| Exercise |
Up to and including the line that contains "دست آمده بود", write out each line of the material from its first line, exactly.
Raw data Start Marker
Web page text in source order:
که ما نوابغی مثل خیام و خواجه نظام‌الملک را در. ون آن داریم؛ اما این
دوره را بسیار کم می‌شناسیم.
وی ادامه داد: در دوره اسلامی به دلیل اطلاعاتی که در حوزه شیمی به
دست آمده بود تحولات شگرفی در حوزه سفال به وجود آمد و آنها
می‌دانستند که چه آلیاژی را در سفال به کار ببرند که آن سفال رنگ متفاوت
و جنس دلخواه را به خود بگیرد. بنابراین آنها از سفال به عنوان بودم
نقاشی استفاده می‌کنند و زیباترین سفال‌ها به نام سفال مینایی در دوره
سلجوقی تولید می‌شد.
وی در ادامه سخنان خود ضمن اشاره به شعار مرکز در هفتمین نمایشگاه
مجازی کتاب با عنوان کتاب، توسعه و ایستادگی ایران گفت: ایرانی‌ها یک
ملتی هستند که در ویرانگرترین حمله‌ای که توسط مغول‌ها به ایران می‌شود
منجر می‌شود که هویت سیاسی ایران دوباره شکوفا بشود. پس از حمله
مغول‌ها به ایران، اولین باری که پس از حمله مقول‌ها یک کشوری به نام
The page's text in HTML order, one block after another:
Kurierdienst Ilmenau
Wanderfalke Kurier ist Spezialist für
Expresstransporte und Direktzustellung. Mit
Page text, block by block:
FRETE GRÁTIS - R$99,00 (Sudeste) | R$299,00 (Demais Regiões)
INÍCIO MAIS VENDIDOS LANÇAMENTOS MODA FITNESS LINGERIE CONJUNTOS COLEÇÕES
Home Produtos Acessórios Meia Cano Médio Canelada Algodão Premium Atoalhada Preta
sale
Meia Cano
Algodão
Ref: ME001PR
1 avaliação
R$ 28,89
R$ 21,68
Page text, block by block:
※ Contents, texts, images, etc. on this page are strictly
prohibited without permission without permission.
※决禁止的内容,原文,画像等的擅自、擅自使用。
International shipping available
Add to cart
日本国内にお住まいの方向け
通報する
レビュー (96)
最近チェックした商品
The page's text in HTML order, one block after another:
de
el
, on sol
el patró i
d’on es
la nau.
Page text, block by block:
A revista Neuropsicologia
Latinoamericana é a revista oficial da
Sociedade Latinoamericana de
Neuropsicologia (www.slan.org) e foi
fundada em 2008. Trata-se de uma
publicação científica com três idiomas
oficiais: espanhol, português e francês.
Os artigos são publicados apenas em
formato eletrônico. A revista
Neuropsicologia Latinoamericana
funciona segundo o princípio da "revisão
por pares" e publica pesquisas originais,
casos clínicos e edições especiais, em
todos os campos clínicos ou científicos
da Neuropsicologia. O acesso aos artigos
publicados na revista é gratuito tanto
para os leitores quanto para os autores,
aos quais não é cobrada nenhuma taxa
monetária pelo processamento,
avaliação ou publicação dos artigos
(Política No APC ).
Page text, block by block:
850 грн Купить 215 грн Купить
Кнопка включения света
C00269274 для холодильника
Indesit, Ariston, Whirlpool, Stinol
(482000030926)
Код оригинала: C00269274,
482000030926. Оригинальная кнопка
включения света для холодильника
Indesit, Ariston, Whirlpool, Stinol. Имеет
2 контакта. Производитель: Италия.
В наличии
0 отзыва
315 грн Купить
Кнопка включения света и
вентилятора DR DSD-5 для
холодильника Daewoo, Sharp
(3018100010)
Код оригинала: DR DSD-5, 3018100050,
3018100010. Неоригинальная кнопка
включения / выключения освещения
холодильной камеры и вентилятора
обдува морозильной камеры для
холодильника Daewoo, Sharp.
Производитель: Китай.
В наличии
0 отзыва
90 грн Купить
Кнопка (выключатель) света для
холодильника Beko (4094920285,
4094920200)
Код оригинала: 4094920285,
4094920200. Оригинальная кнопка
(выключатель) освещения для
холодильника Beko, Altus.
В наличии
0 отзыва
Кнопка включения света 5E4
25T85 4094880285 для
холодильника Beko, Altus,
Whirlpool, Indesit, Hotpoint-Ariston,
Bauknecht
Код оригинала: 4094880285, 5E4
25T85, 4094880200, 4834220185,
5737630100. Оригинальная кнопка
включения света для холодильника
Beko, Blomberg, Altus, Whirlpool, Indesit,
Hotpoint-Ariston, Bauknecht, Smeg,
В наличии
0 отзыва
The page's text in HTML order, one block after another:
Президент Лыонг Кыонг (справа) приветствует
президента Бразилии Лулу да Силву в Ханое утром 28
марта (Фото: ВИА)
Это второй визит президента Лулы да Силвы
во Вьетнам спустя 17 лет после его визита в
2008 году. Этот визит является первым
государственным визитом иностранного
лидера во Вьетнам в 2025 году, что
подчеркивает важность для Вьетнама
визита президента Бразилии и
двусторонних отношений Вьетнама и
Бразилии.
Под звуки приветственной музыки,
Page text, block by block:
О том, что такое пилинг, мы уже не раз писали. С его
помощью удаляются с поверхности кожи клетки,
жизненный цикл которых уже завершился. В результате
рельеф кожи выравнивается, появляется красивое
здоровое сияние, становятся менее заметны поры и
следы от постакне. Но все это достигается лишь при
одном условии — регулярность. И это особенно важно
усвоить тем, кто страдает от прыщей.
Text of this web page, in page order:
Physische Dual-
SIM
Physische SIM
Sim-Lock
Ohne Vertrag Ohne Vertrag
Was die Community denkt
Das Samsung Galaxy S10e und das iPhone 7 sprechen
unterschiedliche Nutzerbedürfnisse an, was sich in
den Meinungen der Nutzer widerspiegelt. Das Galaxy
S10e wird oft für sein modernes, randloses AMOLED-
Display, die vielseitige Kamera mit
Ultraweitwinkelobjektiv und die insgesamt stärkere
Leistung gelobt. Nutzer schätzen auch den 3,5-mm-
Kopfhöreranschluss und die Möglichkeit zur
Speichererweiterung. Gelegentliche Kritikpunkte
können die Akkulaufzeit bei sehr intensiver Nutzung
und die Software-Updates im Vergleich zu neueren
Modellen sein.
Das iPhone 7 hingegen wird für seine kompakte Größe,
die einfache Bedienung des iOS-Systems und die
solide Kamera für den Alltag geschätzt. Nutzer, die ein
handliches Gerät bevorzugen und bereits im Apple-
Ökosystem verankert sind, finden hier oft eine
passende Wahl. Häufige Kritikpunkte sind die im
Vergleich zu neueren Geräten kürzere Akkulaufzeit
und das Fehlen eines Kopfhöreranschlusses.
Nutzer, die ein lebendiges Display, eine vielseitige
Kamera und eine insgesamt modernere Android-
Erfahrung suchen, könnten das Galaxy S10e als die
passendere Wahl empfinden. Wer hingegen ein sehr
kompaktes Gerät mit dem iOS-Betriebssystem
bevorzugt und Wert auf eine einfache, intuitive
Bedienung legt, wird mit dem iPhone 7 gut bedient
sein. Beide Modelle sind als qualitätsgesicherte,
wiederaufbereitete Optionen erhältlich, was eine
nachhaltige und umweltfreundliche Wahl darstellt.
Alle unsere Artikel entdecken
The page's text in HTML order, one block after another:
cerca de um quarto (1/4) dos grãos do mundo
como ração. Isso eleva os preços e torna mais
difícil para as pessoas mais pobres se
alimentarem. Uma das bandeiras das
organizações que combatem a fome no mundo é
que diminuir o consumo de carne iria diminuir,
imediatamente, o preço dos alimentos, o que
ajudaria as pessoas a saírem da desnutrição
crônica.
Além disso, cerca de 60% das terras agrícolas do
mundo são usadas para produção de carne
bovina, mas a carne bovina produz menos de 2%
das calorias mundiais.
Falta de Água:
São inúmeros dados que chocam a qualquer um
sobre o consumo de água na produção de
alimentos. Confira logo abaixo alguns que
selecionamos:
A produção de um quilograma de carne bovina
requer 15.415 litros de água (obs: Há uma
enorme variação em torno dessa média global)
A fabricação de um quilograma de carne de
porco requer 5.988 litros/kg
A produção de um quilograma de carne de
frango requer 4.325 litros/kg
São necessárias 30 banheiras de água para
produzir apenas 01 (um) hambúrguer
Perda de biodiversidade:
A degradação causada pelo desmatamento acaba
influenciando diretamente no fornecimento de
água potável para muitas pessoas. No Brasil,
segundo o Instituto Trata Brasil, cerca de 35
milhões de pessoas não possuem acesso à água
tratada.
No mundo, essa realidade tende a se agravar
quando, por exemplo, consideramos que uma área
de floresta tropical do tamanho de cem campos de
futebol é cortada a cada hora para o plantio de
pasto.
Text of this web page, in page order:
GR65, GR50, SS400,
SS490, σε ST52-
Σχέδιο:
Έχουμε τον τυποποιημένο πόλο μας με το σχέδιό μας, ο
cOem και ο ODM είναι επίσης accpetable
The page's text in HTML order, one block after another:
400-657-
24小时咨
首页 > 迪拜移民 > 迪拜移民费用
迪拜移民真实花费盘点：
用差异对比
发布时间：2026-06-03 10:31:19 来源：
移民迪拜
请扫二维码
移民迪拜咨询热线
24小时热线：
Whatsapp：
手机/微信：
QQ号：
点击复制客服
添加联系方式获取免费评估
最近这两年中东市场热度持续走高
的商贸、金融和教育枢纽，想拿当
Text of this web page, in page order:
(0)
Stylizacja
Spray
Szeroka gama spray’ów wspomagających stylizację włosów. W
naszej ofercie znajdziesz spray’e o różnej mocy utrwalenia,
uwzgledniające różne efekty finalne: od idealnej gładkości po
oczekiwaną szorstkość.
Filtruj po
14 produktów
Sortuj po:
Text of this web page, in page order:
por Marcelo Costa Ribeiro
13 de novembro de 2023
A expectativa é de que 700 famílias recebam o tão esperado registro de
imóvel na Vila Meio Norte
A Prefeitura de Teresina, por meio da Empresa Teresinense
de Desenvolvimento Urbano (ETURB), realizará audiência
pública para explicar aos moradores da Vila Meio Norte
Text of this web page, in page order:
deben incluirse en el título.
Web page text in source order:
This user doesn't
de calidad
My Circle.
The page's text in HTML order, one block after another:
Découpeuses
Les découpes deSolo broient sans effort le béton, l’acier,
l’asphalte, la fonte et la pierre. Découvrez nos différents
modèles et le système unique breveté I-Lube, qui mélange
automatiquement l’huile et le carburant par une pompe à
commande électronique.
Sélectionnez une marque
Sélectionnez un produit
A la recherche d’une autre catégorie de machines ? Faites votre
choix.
Raw data End Marker
| Result |
Web page text in source order:
که ما نوابغی مثل خیام و خواجه نظام‌الملک را در. ون آن داریم؛ اما این
دوره را بسیار کم می‌شناسیم.
وی ادامه داد: در دوره اسلامی به دلیل اطلاعاتی که در حوزه شیمی به
دست آمده بود تحولات شگرفی در حوزه سفال به وجود آمد و آنها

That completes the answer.